For anyone who has ever experienced a deep loss, “They’re Gone” plumbs the depths of the inevitable human quest for understanding and acceptance.

Teresa Sutton is a poet and a teacher. “They’re Gone,” her first poetry chapbook, is about the loss of both of her brothers in 1980 from cardiomyopathy. Many of the poems in the book are written as persona poems or dramatic monologues creating a chorus of voices lamenting the loss.

Her second chapbook, “Ossory Wolves,” published Sept. 2016, is available at Dancing Girl Press: https://dulcetshop.myshopify.com/products/ossory-wolves-teresa-sutton. It was a finalist in the 2014 Bright Hill Press’ Poetry Chapbook Competition.
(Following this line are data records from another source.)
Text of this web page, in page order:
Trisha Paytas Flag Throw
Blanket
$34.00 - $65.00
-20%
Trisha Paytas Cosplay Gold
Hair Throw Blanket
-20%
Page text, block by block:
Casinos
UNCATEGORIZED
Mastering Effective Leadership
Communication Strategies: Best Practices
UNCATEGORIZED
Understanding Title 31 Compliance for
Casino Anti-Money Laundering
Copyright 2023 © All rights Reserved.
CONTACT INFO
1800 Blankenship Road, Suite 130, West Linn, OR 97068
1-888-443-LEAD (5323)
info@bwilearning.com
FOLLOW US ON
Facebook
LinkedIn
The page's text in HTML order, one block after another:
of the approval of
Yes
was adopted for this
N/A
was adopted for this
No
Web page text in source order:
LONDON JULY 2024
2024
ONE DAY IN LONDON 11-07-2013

Her third chapbook, “Breaking Newton’s Laws,” won first place in the 2017 Encircle Publications Chapbook Competition, and one of the poems, “Dementia,” was nominated for a Pushcart Prize. “Breaking Newton’s Laws” was also a top-12 finalist in the 2015 Indian Paintbrush Chapbook Competition, a finalist in the 2016 Minerva Rising Chapbook Competition, and earned an honorable mention in the 2015 Concrete Wolf Poetry Chapbook Competition.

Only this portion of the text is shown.